5 Mindfulness Practices for Children and Their Caregivers
Traci Childress, codirector of the Children’s Community School in West Philadelphia, shares mindfulness practices she integrates into the school's curriculum and practices with her two young children.
Mindfulness, simply defined, is returning to the moment. It is a practice that uses simple tools to help you notice your breath, your body, your sensations, what is happening around you, and what others are experiencing. As you develop practices of noticing, you become more able to return to the moment, and connect to yourself and others more deeply.
You can teach kids how to be mindful with these five easy and fun mindfulness practices for children. And, if you’re new to mindfulness, you can learn right along with them.
1. Build Relationship With Breath & Breathing
Connecting the rhythm of the breath to experience helps children gain an understanding of the central nervous system and how to calm it down, without having to discuss the physiology of it (though older or inquisitive children might enjoy studying how breathing actually works).You can begin by asking children to notice their breath. With younger children, you might need to introduce them to the breath. Invite them to put a hand in front of their nose and breathe. Tell them, “This is breath. All living things breathe.” Invite them to share what they experience.
You can then model your breath in relation to experiences and feelings you have. For example, “I feel so frustrated and my breath is moving fast.
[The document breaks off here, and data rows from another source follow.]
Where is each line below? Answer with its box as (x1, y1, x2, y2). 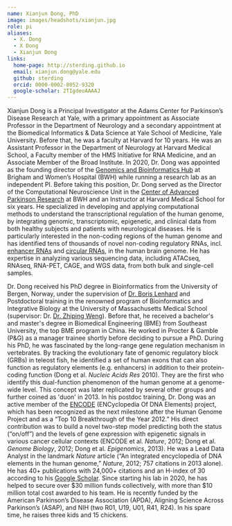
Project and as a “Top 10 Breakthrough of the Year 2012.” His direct (7, 415, 199, 423)
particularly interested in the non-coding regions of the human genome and (7, 232, 223, 240)
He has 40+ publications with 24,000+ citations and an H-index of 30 (7, 466, 206, 475)
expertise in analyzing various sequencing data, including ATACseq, (7, 254, 201, 262)
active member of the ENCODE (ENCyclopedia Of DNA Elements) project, (7, 400, 217, 409)
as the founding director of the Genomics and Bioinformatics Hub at (7, 166, 201, 174)
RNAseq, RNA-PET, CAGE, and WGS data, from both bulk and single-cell (7, 262, 214, 270)
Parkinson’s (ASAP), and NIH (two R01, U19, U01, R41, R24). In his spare (7, 504, 211, 512)
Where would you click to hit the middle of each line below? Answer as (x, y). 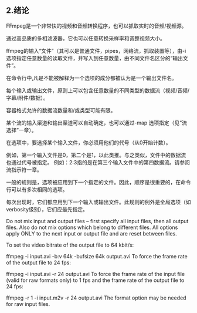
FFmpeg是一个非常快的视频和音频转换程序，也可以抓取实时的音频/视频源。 (96, 26)
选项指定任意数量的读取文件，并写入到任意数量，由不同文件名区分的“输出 (95, 58)
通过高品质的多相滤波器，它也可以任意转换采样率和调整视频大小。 (86, 38)
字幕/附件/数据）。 (27, 97)
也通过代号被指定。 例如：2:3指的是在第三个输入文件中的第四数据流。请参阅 (98, 162)
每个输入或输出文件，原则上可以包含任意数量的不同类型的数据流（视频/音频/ (98, 90)
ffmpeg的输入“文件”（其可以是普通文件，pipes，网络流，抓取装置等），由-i (96, 51)
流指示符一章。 (24, 170)
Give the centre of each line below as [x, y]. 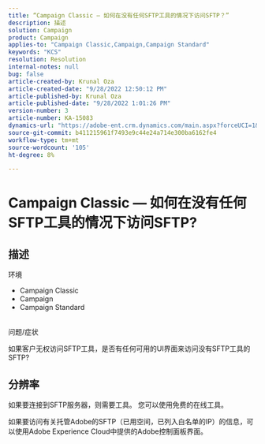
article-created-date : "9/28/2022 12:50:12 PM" [88, 89]
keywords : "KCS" [35, 52]
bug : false [26, 74]
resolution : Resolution [47, 60]
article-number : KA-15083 [50, 118]
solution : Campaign [40, 30]
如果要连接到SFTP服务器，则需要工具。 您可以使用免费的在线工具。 [118, 405]
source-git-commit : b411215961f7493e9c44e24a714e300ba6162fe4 [112, 132]
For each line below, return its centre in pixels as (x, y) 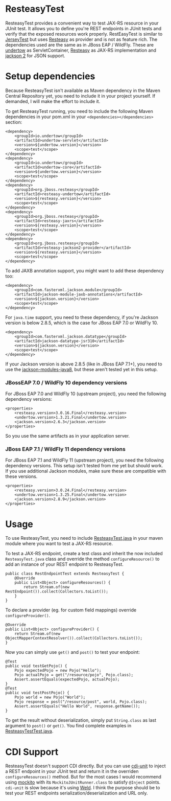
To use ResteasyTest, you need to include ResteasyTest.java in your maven (84, 538)
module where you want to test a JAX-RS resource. (59, 544)
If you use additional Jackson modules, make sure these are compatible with (86, 471)
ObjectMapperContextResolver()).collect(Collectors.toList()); (74, 638)
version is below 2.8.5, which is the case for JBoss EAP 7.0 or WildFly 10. (82, 323)
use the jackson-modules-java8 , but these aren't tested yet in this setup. (82, 369)
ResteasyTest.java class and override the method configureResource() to (82, 559)
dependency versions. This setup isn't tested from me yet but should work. (84, 466)
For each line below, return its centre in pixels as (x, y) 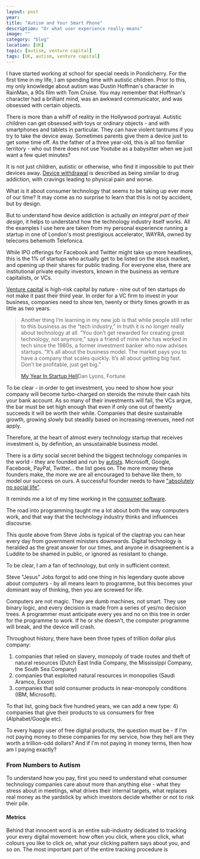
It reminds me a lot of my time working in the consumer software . (87, 499)
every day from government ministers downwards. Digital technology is (94, 541)
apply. (14, 426)
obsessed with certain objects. (44, 105)
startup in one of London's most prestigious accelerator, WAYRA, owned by (99, 234)
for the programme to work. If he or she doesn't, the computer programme (98, 620)
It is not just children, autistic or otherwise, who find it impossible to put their (100, 166)
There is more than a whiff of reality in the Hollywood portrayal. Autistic (94, 117)
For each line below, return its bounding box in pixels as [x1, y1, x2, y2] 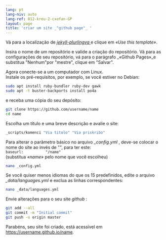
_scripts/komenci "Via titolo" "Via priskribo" [5, 130, 106, 135]
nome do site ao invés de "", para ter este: [5, 144, 91, 150]
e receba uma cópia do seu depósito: [5, 97, 82, 103]
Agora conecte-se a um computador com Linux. [5, 69, 103, 75]
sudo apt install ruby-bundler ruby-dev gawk [5, 84, 101, 89]
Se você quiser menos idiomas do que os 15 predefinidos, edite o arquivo [5, 172, 155, 178]
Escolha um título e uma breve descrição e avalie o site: [5, 120, 119, 126]
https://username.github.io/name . [5, 229, 74, 235]
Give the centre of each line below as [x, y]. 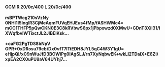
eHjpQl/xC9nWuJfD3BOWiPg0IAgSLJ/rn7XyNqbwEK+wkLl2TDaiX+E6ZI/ [82, 54]
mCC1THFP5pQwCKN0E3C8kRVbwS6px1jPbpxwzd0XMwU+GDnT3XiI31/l [83, 28]
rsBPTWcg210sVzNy [27, 18]
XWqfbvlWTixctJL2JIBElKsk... [37, 33]
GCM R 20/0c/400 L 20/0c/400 [38, 7]
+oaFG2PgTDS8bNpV [28, 44]
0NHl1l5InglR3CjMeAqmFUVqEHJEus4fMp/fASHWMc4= [65, 23]
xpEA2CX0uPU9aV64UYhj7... [36, 59]
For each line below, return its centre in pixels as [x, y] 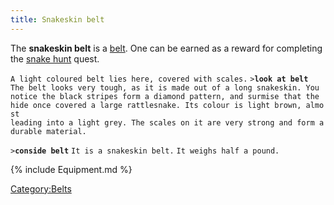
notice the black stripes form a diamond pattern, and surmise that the [165, 96]
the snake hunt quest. [55, 58]
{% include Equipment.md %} [71, 169]
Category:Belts [41, 188]
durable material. [48, 131]
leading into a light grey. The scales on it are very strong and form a [167, 122]
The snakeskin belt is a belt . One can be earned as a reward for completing [166, 48]
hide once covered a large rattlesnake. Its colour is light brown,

Look at my chest.” Then you can model returning to calm breath. “I am putting my hand on my chest and taking longer breaths.”
Next, you can help children notice how their breath changes throughout the day. Try using these games to help children build an understanding and relationship with their breath:
- Ask the child to lie down and be very still with their hands on their chest and belly. Ask them to notice the breath. Then ask them to stand up and move fast, then notice the breath once again.
- Observe their breath throughout the day. After hard play, you might say, “Your breath is moving so fast. You were running hard!” At bedtime, you might say, “Your breath is getting sleepy and slow!” Remember to be a witness, not a judge.
- Play is an excellent way to discover the breath. Ask the child to make noises with their breath, such as breathing like a lion or snake. You can also invite them to try to sustain a sound, such as chanting a vowel sound, and timing them to see how long they can do it.
2. Notice Feelings & Body Sensations
Create a daily or regular mind-body check-in practice for kids. In the morning, have a feelings check-in. At breakfast, or before brushing teeth, ask, “What are you feeling today?” The idea is not to change or fix anything, just to notice. For example, you might say “Feeling check-in time! Today I am feeling tired and excited. What about you?” Be sure to allow a broad perspective. Children might be able to name their feelings, or they may be able to name only the sensation they’re feeling—buzzy, weak, jumpy, floppy, etc. Invite it all.
3. Cultivate Sensory Awareness of the World
Paying attention to sensations can bring children, and you, into the moment. Integrate sensory awareness into your daily life with simple questions like, “What do you see? What do you hear? What do you smell?” You can bring this practice with you everywhere—in the waiting room at the dentist, in the car, on the train, and on the plane. It allows you all to practice noticing what is happening around you in the present moment.
4. Practice Moments of Quiet
Intentionally quiet moments support the development of mindfulness and empower children to consider “not doing” a valid part of everyday life. Children in our culture are not often invited to quiet moments. We tend to fill their extra time with activity. Yet, when given the chance to be quiet, kids love it! When I practice yoga, both of my children join me for the sitting meditation at the start and end.
Try this “quiet” exercise: Ask the child to get so quiet that they can hear a particular sound in the room—their breath, the tick of a clock, the hum of a computer, etc. Once they hear it, and you do, too, you can dismiss the practice with a bell, a gentle clap, or some other soft sound.
5. Send Well Wishes to Others
The traditional Buddhist practice of mettha, or lovingkindness meditation, invites you to recite phrases or wishes that you direct, first to yourself, then outward toward others. For example, “May I be safe. May I be well. May I be at peace.” Then, you repeat the same phrases for someone you love, someone you don’t know but see regularly, and ultimately all beings.
This is one of the mindfulness practices for children I introduced when my oldest son became curious about ambulances. We live in the city so we often hear sirens. I told him, “Emergency rescue workers are helpers. Their sirens mean they are going to help someone. When we hear the sirens, we can wish them and those they are going to help well by saying, ‘May they be safe.’”
My son is now five and I often hear him say, “May they be safe,” at the sound of sirens.